TASK ITEM
In the entries below, find each line bearing the string "kitchen" and copy it.

WORKING DATA

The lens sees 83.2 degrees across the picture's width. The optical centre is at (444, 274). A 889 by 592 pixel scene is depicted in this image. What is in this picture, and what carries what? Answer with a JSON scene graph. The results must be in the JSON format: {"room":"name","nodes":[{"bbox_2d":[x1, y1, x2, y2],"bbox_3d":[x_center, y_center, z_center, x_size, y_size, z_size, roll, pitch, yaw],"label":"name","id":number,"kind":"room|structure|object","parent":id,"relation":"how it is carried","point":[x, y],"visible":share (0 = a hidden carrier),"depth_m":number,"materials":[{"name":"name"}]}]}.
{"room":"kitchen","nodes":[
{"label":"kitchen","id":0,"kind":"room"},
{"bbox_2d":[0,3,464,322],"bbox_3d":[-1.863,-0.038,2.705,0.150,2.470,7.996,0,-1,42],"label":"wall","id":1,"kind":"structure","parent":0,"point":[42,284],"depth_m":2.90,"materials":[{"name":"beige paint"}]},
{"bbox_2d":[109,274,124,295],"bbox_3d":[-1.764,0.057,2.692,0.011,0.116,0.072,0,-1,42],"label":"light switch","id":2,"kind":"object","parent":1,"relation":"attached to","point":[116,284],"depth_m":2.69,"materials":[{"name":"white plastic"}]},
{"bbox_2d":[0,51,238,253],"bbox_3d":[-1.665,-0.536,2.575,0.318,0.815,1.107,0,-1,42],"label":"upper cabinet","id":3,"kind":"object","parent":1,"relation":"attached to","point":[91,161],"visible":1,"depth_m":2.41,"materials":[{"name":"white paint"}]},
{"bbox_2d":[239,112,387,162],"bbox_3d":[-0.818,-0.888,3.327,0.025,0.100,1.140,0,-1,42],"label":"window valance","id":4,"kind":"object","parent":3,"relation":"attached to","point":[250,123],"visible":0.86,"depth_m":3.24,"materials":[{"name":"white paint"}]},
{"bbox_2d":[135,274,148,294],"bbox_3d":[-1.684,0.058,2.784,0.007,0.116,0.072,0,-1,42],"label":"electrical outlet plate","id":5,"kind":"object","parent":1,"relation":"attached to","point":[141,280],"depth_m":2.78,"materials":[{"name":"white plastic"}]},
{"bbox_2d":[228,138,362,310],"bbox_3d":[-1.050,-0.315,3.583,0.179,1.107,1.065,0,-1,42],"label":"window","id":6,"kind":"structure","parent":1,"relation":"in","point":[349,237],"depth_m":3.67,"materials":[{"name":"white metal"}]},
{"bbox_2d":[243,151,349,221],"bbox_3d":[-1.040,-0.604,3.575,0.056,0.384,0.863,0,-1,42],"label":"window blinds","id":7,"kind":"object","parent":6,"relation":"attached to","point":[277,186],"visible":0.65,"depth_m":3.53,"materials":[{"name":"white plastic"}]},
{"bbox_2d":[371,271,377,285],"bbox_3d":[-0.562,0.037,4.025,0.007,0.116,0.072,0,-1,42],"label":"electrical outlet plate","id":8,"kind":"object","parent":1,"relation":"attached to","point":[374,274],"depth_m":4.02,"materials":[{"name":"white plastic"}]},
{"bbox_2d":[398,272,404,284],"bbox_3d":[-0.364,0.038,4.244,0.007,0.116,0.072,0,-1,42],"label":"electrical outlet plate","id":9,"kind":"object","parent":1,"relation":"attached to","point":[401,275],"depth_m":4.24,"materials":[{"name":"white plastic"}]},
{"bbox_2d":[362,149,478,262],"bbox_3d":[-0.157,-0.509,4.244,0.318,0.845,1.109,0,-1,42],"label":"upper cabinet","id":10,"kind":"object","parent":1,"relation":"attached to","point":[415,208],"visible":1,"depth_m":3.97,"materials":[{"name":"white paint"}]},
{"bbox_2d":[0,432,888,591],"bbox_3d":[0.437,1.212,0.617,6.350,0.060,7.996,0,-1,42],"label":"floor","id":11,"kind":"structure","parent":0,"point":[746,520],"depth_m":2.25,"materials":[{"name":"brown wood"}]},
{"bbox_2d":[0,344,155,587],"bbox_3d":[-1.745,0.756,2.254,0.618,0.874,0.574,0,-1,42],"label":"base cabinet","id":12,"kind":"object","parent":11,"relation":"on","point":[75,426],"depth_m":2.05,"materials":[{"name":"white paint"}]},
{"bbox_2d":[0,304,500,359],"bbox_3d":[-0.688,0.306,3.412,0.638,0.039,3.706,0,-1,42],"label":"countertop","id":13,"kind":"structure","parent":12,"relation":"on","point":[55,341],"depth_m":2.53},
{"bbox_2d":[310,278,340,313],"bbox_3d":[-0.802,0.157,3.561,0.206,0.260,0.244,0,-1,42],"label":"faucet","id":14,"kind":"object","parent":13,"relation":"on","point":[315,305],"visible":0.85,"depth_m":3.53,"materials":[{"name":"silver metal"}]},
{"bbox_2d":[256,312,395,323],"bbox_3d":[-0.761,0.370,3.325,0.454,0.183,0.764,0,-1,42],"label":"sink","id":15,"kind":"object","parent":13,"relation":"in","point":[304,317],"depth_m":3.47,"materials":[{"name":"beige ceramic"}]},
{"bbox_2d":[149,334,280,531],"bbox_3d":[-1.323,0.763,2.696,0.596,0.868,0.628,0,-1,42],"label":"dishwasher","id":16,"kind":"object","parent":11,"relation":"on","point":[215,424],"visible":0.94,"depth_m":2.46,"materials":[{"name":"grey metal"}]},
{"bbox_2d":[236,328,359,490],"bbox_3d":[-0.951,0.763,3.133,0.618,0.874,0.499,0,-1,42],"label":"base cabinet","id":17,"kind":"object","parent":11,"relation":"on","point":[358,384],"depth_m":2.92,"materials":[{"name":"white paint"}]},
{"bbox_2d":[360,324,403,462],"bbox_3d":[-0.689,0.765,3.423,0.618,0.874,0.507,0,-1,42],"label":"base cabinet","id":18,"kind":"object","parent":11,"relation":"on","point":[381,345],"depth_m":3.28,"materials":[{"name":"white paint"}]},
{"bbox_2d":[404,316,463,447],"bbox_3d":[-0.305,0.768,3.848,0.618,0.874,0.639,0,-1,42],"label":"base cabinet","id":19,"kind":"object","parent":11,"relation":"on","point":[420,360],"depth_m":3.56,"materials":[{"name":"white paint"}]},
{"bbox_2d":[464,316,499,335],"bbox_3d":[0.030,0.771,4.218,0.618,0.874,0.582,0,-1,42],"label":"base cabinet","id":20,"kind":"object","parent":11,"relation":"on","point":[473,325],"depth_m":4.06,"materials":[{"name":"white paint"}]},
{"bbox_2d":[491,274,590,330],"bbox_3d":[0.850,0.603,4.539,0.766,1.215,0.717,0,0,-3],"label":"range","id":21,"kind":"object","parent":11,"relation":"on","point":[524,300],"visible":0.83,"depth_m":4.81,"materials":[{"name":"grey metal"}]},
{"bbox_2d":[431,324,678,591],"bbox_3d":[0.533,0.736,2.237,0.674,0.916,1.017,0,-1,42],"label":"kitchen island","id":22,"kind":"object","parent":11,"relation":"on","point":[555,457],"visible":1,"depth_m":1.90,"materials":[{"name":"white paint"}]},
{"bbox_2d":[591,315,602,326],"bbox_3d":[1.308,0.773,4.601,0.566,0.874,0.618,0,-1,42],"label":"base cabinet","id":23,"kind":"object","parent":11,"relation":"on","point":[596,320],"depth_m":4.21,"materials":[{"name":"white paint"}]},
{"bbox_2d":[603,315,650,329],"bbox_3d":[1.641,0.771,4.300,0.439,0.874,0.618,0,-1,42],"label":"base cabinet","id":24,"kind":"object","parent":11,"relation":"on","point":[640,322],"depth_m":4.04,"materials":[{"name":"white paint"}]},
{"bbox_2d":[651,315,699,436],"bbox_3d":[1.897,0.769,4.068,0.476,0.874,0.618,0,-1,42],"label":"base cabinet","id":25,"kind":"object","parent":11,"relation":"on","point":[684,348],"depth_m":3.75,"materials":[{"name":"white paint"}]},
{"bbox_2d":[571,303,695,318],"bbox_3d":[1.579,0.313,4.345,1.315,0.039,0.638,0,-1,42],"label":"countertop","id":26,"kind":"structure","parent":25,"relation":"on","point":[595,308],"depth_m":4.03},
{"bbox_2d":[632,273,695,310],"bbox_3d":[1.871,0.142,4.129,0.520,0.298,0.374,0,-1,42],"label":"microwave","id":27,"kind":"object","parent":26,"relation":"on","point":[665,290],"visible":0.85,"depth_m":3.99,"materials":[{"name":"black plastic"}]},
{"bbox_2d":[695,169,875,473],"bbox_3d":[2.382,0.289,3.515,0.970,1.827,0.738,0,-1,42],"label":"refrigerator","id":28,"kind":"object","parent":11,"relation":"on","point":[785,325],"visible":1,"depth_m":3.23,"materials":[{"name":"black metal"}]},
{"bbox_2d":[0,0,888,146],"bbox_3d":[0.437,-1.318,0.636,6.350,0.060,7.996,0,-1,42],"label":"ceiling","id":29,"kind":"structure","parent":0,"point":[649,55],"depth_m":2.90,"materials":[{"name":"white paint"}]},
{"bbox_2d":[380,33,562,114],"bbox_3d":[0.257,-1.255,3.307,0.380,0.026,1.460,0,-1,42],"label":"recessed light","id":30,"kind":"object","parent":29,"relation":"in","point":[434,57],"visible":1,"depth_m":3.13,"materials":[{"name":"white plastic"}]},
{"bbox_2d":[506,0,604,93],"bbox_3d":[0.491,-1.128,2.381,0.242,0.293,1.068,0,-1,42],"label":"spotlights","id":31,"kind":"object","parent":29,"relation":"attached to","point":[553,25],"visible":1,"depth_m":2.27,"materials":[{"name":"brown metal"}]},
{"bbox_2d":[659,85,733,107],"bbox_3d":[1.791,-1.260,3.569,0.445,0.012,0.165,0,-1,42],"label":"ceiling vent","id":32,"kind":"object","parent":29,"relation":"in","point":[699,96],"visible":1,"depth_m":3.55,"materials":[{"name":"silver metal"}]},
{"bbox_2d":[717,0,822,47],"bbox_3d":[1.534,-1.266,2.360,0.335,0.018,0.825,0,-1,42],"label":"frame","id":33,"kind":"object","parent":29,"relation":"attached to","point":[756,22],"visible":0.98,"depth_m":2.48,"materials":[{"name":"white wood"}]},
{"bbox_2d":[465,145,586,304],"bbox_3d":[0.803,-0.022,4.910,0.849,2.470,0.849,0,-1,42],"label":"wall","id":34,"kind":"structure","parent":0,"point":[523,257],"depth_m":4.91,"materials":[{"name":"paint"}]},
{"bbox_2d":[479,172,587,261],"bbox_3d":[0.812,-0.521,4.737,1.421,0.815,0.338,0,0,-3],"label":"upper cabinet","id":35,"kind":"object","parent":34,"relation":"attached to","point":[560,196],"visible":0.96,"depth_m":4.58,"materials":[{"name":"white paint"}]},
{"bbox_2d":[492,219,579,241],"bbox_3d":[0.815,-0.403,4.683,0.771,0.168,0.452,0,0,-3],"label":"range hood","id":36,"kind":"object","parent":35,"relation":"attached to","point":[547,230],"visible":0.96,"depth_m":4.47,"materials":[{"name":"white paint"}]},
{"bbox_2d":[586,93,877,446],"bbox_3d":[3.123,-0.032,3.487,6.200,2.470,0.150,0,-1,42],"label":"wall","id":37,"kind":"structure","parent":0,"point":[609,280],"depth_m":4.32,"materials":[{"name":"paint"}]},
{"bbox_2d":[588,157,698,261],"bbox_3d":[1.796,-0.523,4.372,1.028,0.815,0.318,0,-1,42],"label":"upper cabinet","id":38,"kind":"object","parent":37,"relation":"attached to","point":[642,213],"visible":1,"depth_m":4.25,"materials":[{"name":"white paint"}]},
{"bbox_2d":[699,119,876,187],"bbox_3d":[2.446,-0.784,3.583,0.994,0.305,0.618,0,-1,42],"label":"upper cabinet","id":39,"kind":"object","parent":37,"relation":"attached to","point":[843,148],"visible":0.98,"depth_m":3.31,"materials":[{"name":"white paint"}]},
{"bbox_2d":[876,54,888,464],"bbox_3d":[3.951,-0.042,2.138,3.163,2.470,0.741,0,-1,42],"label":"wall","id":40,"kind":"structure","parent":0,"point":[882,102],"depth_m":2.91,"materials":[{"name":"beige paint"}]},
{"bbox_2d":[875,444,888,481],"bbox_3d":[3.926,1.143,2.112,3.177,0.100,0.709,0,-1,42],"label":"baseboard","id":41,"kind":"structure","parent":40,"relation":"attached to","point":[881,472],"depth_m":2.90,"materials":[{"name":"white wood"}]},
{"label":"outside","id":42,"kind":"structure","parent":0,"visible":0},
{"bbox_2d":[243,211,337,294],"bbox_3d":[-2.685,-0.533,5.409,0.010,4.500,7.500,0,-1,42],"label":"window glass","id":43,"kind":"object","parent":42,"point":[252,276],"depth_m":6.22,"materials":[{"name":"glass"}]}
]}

SOLUTION TO THIS EXERCISE
{"room":"kitchen","nodes":[
{"label":"kitchen","id":0,"kind":"room"},
{"bbox_2d":[431,324,678,591],"bbox_3d":[0.533,0.736,2.237,0.674,0.916,1.017,0,-1,42],"label":"kitchen island","id":22,"kind":"object","parent":11,"relation":"on","point":[555,457],"visible":1,"depth_m":1.90,"materials":[{"name":"white paint"}]},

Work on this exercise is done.